DATASET ENTRIES below:
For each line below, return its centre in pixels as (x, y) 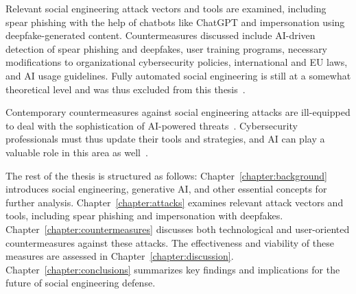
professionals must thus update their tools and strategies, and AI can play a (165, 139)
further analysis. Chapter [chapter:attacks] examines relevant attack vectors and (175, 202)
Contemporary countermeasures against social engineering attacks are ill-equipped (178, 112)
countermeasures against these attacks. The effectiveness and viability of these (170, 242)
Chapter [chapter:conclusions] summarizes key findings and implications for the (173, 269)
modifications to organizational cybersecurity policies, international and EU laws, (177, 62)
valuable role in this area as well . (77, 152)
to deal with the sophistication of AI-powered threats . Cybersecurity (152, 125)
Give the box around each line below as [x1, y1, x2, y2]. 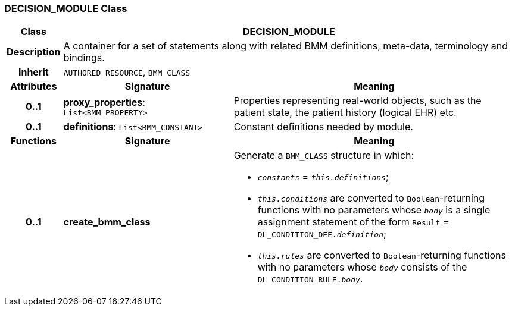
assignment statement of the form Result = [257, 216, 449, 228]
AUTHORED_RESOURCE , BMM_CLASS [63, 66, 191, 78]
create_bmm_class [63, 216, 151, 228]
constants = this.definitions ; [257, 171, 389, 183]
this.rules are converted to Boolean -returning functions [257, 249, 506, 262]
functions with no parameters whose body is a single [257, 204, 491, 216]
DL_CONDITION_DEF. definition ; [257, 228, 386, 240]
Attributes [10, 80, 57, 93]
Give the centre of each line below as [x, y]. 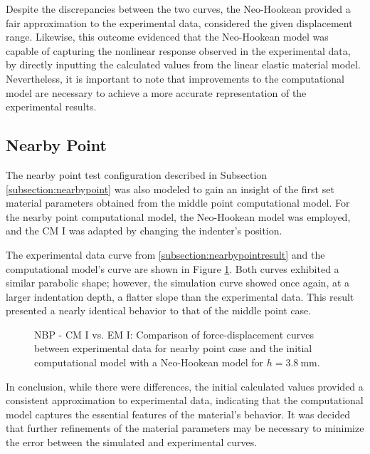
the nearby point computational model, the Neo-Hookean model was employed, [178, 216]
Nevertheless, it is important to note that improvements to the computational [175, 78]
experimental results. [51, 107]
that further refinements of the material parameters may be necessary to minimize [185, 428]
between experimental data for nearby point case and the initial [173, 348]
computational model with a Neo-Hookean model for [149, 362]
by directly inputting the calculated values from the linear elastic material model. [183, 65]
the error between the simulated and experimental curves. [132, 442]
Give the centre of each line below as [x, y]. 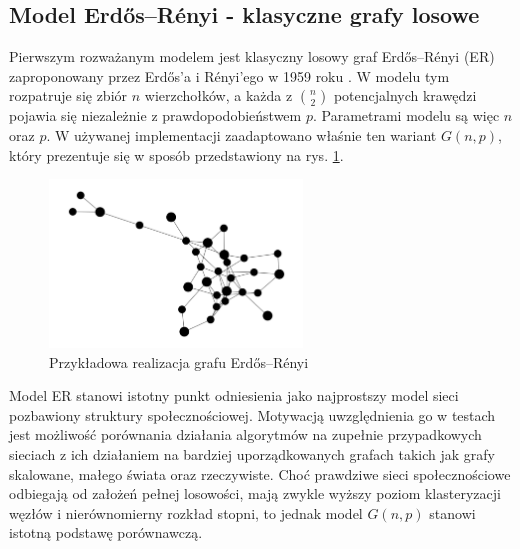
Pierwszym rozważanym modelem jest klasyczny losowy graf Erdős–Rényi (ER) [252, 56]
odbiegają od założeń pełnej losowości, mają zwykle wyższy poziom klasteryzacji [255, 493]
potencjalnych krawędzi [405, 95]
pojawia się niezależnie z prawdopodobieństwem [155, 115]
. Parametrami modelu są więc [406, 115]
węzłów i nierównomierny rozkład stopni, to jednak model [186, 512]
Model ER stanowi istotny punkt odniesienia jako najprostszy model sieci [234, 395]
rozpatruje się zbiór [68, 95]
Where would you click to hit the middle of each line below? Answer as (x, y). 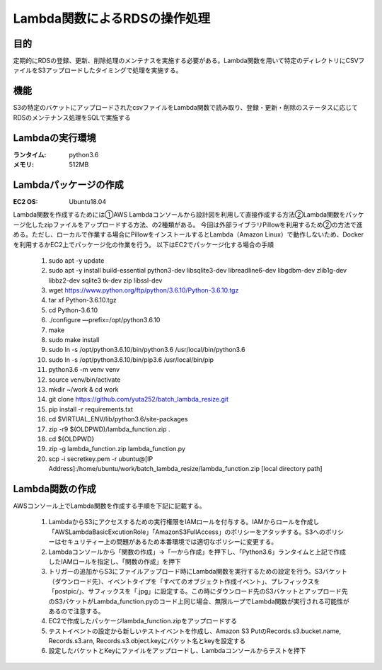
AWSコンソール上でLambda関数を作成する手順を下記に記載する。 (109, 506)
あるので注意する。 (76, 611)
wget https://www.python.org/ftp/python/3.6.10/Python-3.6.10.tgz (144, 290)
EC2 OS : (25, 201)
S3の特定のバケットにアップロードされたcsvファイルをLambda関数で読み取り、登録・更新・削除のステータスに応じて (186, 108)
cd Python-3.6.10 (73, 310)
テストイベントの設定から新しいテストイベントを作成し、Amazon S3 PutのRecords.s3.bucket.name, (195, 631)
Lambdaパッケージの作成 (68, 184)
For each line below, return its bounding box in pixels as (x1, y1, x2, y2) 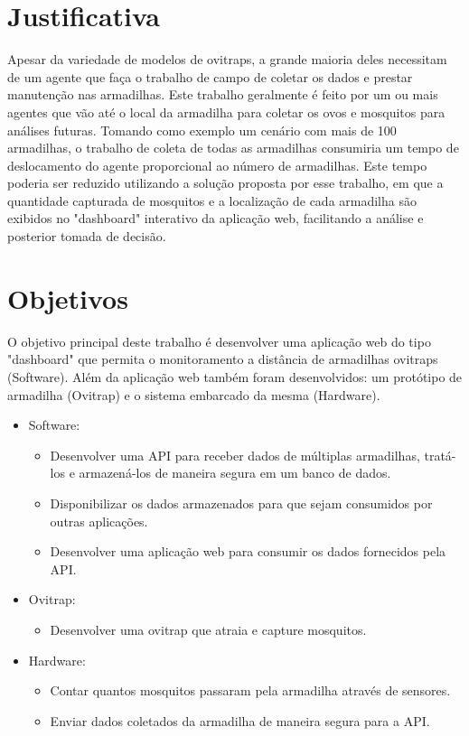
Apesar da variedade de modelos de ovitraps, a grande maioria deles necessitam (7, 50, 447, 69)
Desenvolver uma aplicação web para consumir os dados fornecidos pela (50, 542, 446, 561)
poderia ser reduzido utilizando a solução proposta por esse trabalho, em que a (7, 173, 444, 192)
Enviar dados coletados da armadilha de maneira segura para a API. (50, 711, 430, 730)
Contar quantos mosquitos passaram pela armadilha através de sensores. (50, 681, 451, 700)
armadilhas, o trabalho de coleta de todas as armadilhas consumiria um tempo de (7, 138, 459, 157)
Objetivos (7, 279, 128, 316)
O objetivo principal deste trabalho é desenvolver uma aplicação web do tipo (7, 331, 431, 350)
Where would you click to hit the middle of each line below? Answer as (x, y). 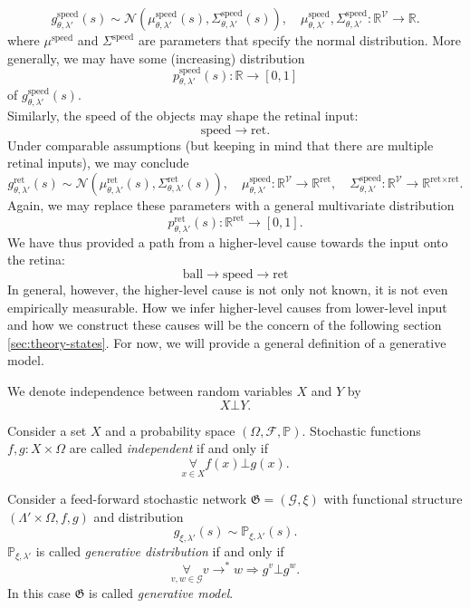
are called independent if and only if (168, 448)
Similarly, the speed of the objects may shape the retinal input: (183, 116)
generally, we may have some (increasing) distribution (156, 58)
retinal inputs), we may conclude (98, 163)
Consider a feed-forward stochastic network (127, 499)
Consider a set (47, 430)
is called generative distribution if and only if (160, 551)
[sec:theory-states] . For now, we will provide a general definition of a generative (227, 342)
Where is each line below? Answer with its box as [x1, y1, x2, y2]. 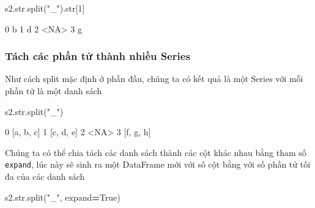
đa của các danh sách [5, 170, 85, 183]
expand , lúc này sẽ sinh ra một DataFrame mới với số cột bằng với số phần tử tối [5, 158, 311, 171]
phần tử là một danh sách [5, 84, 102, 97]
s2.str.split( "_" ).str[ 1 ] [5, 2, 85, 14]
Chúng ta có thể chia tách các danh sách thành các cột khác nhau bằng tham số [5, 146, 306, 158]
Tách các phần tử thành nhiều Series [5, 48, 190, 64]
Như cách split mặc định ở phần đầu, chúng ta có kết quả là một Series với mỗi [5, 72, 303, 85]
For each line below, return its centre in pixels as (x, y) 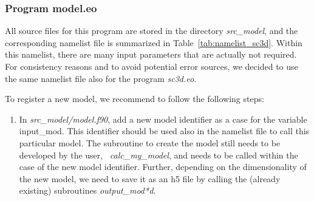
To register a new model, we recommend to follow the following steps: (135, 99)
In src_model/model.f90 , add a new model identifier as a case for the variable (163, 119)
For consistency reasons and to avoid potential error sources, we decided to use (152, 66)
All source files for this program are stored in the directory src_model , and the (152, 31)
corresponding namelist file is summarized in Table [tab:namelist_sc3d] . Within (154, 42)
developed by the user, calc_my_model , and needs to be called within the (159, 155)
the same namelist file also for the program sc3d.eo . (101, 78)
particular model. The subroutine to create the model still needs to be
End of DATASET ENTRIES.
EXERCISE BRIEF
Repeat the lines exactly as they stand, from the opening line of the data through the line with "węzłów i nierównomierny". Pictures stay out of the copy.

ANSWER TO THE PROBLEM
For each line below, return its centre in pixels as (x, y) 
professionals must thus update their tools and strategies, and AI can play a (165, 139)
further analysis. Chapter [chapter:attacks] examines relevant attack vectors and (175, 202)
Contemporary countermeasures against social engineering attacks are ill-equipped (178, 112)
countermeasures against these attacks. The effectiveness and viability of these (170, 242)
Chapter [chapter:conclusions] summarizes key findings and implications for the (173, 269)
modifications to organizational cybersecurity policies, international and EU laws, (177, 62)
valuable role in this area as well . (77, 152)
to deal with the sophistication of AI-powered threats . Cybersecurity (152, 125)
Give the box around each line below as [x1, y1, x2, y2]. 
assignment statement of the form Result = [257, 216, 449, 228]
AUTHORED_RESOURCE , BMM_CLASS [63, 66, 191, 78]
create_bmm_class [63, 216, 151, 228]
constants = this.definitions ; [257, 171, 389, 183]
this.rules are converted to Boolean -returning functions [257, 249, 506, 262]
functions with no parameters whose body is a single [257, 204, 491, 216]
DL_CONDITION_DEF. definition ; [257, 228, 386, 240]
Attributes [10, 80, 57, 93]
Give the centre of each line below as [x, y]. 
the nearby point computational model, the Neo-Hookean model was employed, [178, 216]
Nevertheless, it is important to note that improvements to the computational [175, 78]
experimental results. [51, 107]
that further refinements of the material parameters may be necessary to minimize [185, 428]
between experimental data for nearby point case and the initial [173, 348]
computational model with a Neo-Hookean model for [149, 362]
by directly inputting the calculated values from the linear elastic material model. [183, 65]
the error between the simulated and experimental curves. [132, 442]
Give the centre of each line below as [x, y]. 
Pierwszym rozważanym modelem jest klasyczny losowy graf Erdős–Rényi (ER) [252, 56]
odbiegają od założeń pełnej losowości, mają zwykle wyższy poziom klasteryzacji [255, 493]
potencjalnych krawędzi [405, 95]
pojawia się niezależnie z prawdopodobieństwem [155, 115]
. Parametrami modelu są więc [406, 115]
węzłów i nierównomierny rozkład stopni, to jednak model [186, 512]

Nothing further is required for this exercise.